Welcome to "old cad" drawings.  There's no 'silver bullet' here sorry.  Old drawings & models are just hard work.  You don't trust the drawings (for good reason) and you don't know what else the creator 'cheated' in the background - so you really don't know if what you have on paper actually got built.

 

In my current role, I have a pile of data going back about 10 years and each time we want to "reuse" a design I print the drawings for reference, then rebuild the model using all the original components where possible (cleaning them up along the way).  It's not quick, and not efficient, but it is the only way to be sure what's going on paper this time will be an accurate record of what gets built.

 

You could make it look fine on paper and leave it to the next generation - but the fact that you're even asking the question suggests the world needs more people like you.

Peter

Frederick_Law
Mentor
Mentor

Depends on what you want and need to do.

How much parts in this assembly are used in other assemblies?

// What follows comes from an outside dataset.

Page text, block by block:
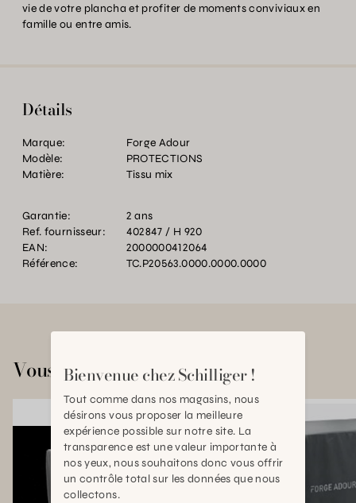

Are there duplicated parts (same bolt different file name)?

How often you'll need to update this assembly?

Do you have other more important things to do?

 

I'm cleaning up over 30 years for 1.5 years.

Start with templates and styles.

Same CC part copied to different folders with different part number and description.

Same with manufactured parts.

BOM is a sea of blue.

Even dimensions are overridden.

Random adaptive, good luck finding referenced files.

And everything is in Vault.

 

Boss keep asking why I'm so slow and double checking everything.

Because every file is an Pandora box.